Beyond the financial outlay, acquisitions are hard. Most fail. Big acquisitions are really hard. Execution and integration risk go up with the size of the deal. This is the biggest acquisition ever in technology software. IBM has done 182 acquisitions in the 21st century and have very little to show for their $52 billion. IBM’s CEO crows that her experience buying and integrating PWC for $3.5 billion mitigates the risk (she neglects to mention her experience buying and vaporizing SoftLayer for $2 billion). Conflating an order-of-magnitude smaller professional services acquisition with a product and technology acquisition might be the deepest insight into what IBM has become (not a product company).

But if the strategic logic is to “change everything” thereby “resetting the cloud landscape”, they’re really paying over $34 billion for OpenShift. Which is a vanilla container runtime. That is open source. That IBM already had at least one of (as does everyone else in the industry, including the hyper-scale clouds). And one that isn’t a dominant brand or implementation. IBM could have bought both Docker and Pivotal at a nice premium for a quarter the price of Red Hat and gotten better assets if that is the strategy.
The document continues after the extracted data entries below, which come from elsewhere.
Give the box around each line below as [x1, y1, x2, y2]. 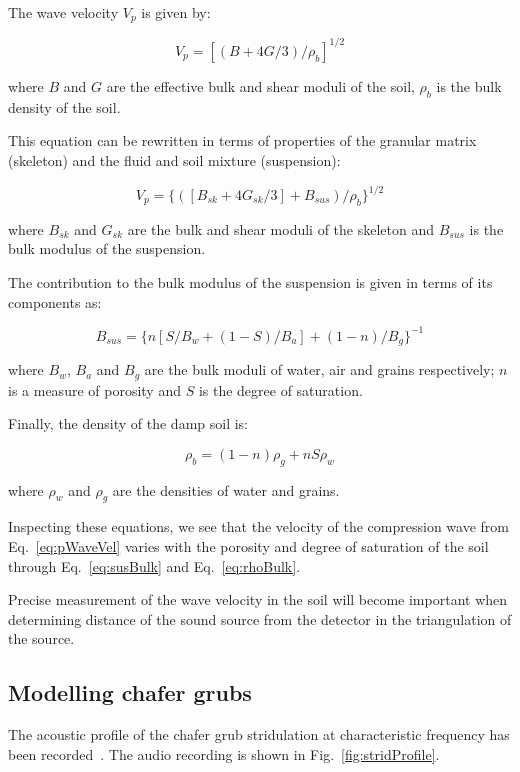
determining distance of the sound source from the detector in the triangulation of [8, 608, 512, 629]
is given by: [141, 2, 211, 22]
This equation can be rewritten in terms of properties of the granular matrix [8, 130, 477, 151]
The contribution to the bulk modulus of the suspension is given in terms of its [8, 272, 493, 293]
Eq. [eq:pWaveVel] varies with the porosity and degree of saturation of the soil [8, 535, 489, 556]
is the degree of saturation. [198, 379, 363, 400]
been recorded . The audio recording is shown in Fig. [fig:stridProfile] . [8, 743, 440, 764]
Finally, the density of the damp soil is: [8, 413, 249, 434]
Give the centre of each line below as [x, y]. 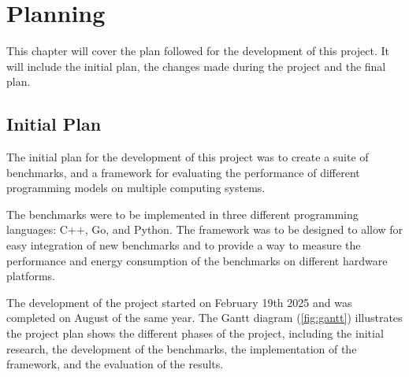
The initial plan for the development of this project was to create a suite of [188, 157]
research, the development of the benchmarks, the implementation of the [182, 348]
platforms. [31, 276]
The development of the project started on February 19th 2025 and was [179, 302]
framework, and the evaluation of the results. [115, 364]
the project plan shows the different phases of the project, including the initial [195, 333]
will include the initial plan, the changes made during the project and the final [196, 66]
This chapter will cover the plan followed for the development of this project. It [198, 51]
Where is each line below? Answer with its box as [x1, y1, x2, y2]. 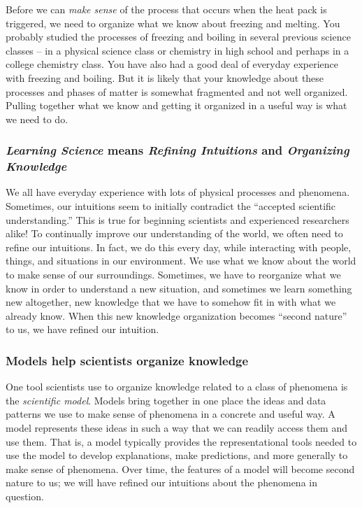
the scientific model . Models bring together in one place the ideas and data [6, 393, 326, 407]
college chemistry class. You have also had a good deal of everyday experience [6, 57, 338, 71]
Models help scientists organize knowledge [6, 351, 249, 369]
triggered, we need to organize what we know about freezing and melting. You [6, 15, 340, 30]
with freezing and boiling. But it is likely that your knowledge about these [6, 70, 324, 85]
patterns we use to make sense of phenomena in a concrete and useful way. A [6, 407, 335, 421]
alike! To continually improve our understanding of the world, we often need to [6, 226, 343, 241]
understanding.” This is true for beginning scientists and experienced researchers [6, 212, 349, 227]
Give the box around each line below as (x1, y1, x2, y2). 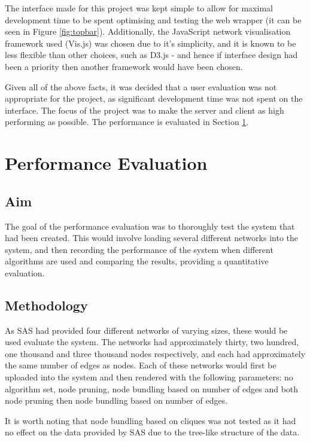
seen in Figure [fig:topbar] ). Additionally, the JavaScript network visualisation (5, 25, 291, 38)
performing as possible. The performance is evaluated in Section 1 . (5, 115, 249, 128)
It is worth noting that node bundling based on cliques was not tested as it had (5, 414, 296, 426)
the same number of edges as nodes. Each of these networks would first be (5, 359, 276, 371)
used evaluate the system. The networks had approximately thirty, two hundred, (5, 336, 299, 348)
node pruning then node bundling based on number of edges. (5, 394, 228, 407)
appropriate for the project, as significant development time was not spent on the (5, 92, 303, 105)
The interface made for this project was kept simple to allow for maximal (5, 2, 273, 14)
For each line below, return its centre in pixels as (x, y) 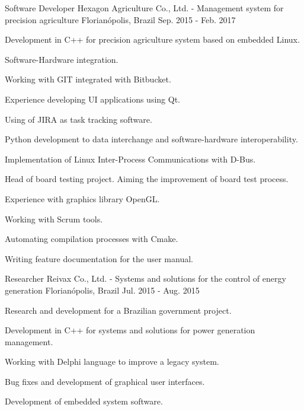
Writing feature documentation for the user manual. (99, 258)
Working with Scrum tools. (54, 219)
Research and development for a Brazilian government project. (118, 310)
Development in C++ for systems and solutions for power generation (130, 330)
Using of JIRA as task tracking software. (79, 119)
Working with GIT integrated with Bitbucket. (88, 79)
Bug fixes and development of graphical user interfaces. (105, 381)
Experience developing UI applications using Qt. (92, 99)
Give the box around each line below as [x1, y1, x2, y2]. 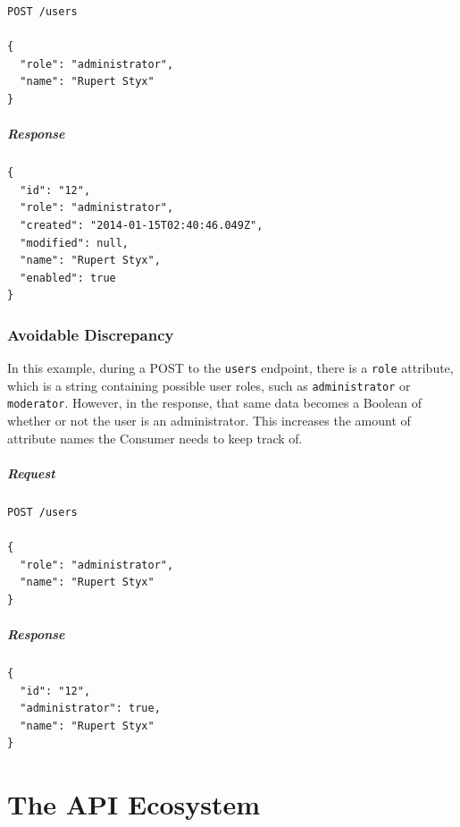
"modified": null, [20, 236, 130, 249]
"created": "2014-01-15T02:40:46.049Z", [20, 218, 263, 232]
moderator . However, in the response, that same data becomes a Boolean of [7, 393, 422, 412]
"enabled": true [20, 271, 116, 284]
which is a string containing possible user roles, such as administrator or [7, 376, 411, 394]
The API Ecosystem [7, 786, 261, 823]
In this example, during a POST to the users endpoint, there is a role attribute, [7, 359, 454, 377]
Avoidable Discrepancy [7, 323, 174, 345]

IBM knows they can’t compete with the hyper-scale cloud providers, so their current aspiration is to become some kind of gatekeeper whose busloads of offshore consultants in inconvenient time zones will intermediate enterprise customer interactions with the public clouds which will somehow give IBM both strategic leverage and pricing power. Red Hat, despite the lack of any relevant or dominant cloud software assets for achieving this fantasy, is evidently the best option they could come up with (or, perhaps in another post, we can speculate on even more cynical reasons for this deal…). Benediximus Cum Eo!

In reality, this is a strategy much more akin to becoming an MVNO for the cloud (and to be clear, MVNOs are terrible businesses) and hope to stall the cloud transition for as long as they can to sell the same old legacy stuff for a few more years (or at least let the current CEO exit stage right). Meanwhile, IBM’s whole business is up for grabs. Their remaining customers are the disrupted, not the disruptors. Any company in a market where technology matters that is dependent on IBM has a immense, self-inflicted liability (shorting IBM’s top ten customers seems like a strong investment thesis).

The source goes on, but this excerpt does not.